George Lucas Educational Foundation
Social & Emotional Learning (SEL)

Getting Creative With SEL

How to incorporate creative expression and movement in the classroom while building social and emotional learning skills.

November 6, 2018
©Shutterstock/SpeedKingz

Finding opportunities to integrate creative expression and movement throughout the school day is a priority in the development of the whole child. Leveraging creative expression and movement to build core social and emotional learning (SEL) competencies, however, is a relatively new concept.

Creative expression can be achieved through a variety of modalities and provides opportunities to identify, process, and express emotions. Movement can be integrated into the school day in ways that are appropriate for almost any grade level, and movement forms neural connections that help us better understand our own emotions and build empathy for others.

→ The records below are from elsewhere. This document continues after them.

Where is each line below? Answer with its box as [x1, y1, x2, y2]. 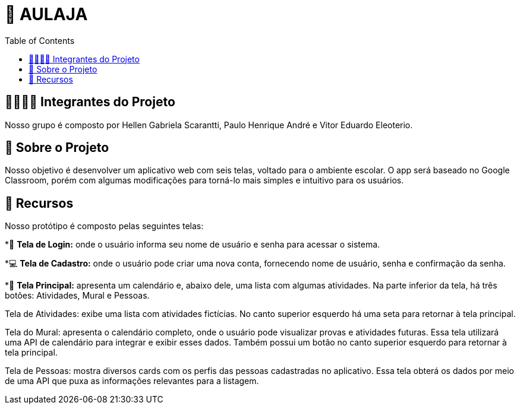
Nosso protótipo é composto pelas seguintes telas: [5, 221, 204, 232]
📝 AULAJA [5, 4, 88, 24]
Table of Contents [5, 35, 75, 46]
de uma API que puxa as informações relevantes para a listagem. [5, 376, 259, 386]
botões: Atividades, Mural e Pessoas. [5, 290, 150, 301]
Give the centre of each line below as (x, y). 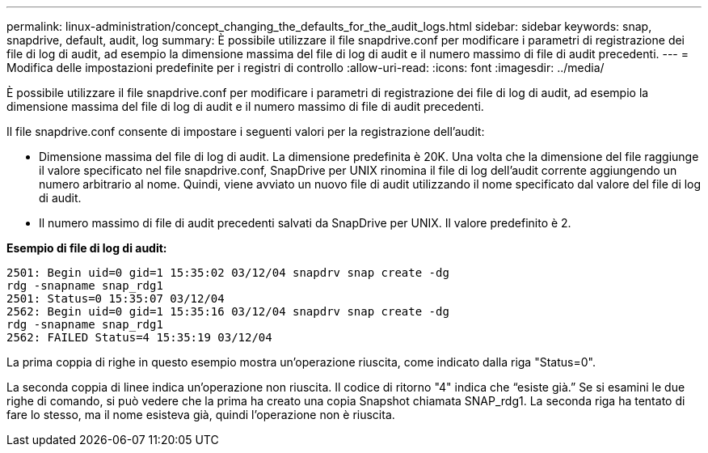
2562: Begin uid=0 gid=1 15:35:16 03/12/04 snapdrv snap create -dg (228, 311)
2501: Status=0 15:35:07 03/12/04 (116, 298)
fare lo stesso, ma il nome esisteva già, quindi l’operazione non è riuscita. (201, 415)
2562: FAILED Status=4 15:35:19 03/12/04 (139, 337)
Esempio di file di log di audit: (87, 248)
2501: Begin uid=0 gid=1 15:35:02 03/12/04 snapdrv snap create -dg (228, 273)
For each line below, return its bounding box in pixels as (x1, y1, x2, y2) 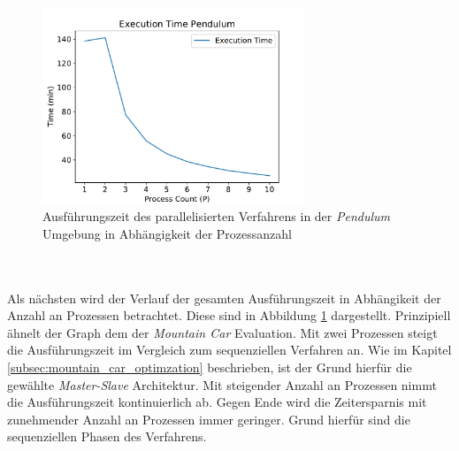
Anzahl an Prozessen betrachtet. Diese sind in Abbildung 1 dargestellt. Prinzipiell (7, 306, 451, 325)
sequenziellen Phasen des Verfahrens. (7, 427, 207, 446)
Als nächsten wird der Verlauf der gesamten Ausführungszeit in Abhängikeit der (7, 288, 441, 307)
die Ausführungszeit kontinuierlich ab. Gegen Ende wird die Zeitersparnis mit (7, 393, 427, 411)
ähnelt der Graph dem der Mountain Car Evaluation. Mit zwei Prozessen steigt (7, 323, 438, 341)
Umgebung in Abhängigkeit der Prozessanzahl (42, 224, 293, 242)
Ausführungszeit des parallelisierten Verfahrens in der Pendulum (42, 207, 391, 225)
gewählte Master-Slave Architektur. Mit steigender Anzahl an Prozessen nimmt (7, 375, 437, 394)
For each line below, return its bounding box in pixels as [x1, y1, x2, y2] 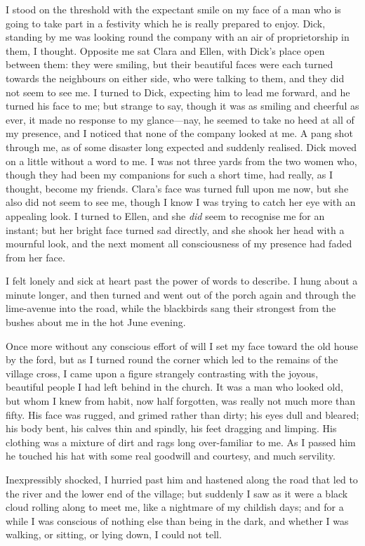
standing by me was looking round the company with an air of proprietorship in [6, 30, 350, 44]
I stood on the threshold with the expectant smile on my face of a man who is [6, 2, 341, 16]
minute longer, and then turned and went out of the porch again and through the [6, 287, 356, 301]
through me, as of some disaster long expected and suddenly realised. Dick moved [6, 139, 357, 154]
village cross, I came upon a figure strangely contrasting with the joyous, [6, 365, 319, 380]
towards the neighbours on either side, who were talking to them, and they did [6, 70, 345, 85]
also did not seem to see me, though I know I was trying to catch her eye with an [6, 195, 356, 209]
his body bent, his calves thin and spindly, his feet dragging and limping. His [6, 421, 337, 436]

Encouraging Creative Expression 

Being creative is an inherently vulnerable process. In order to authentically build SEL competencies through creative expression, teachers need to strive to create a safe space, provide time, and open doors for validation.

  • Creating a safe and supportive classroom environment: Through a consensual conversation about class norms, teachers work to continually develop a space where students feel comfortable sharing emotions and know that their feelings will be respected, setting the stage for creative expression.
  • Providing time: Set up daily opportunities to build SEL skills to make emotion identification, expression, and management a daily practice. When a person prioritizes physical health, they don’t eat healthy or exercise for one day; rather, they develop an ongoing routine. Strengthening social and emotional well-being is no different.
  • Opening the doors for validation: Give students time to share and acknowledge each other’s emotions. Help students develop affirming statements they use with one another, such as, “I see you, I hear you, and now I better understand you.” This will help build empathy and foster a positive classroom culture. Writing and drawing can be nice additions here, as both are outlets that help us identify and process emotions and experiences. Some teachers also use journaling as an emotion management strategy.

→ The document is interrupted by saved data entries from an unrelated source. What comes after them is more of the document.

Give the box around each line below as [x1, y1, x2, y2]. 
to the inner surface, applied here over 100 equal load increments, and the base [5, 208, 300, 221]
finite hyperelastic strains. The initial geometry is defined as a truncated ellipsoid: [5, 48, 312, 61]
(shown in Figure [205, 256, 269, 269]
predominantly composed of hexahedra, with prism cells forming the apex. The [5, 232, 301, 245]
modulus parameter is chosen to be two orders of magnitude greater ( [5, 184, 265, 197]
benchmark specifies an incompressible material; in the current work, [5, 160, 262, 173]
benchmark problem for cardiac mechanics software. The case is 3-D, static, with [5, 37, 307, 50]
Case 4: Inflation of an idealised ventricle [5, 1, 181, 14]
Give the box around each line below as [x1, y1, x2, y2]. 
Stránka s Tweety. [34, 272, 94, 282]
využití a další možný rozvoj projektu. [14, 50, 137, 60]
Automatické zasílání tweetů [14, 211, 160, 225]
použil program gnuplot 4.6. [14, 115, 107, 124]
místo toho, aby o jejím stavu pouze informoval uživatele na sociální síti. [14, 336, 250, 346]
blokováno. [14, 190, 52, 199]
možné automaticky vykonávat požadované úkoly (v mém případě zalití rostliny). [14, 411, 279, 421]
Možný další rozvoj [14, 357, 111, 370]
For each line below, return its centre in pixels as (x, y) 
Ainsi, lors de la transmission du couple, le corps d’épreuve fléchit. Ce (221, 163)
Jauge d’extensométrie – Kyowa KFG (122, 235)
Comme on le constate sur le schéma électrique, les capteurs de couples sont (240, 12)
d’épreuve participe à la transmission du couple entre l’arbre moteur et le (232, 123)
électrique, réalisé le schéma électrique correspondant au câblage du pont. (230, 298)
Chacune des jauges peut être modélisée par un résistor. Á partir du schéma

Classroom Activities to Bring Creative Expression to Life

There are a number of ways that creative expression and movement can be incorporated to teach and build SEL skills.

Human tableaux. This involves students creating an image that’s frozen in time, similar to a snapshot. For this exercise, students work in groups to create images in response to particular prompts. One student in the group is the director and the others are actors. The director places students into a still image that answers the prompt from their perspective. Prompts could include: “What will success look like for you this school year?” and “What is a current challenge you’re facing?” You can even use this exercise to have students describe what they did over a school break.

One word, plus movement: Open the school day by asking each student to share one word that describes how they’re currently feeling and pair it with a movement. Take this a step further by having all classmates mirror the movement back to show validation. Or have students try on different emotions by using their faces and bodies to depict what happiness, anger, stress, pride, surprise, sadness, etc. might look and feel like.

Gratitude practice: Ask students to close their eyes and think about something they’re grateful for. Then tell them to think of a movement they could do that describes how that gratitude makes them feel. Then have them open their eyes and give them time to share their movements with one another. You can do this exercise with other emotions as well—optimism, worry, frustration, joy.

Leveraging technology helps to provide this safe and structured time and guide students through experiential, creative exercises. Here are two videos that walk students through creative exercises:

Incorporating creative expression and movement in the classroom might seem intimidating at first. Providing students with a structured space to engage in creative expression can help them feel more comfortable. And presenting them with clear models and examples that describe what these activities will look like can also encourage them to actively participate.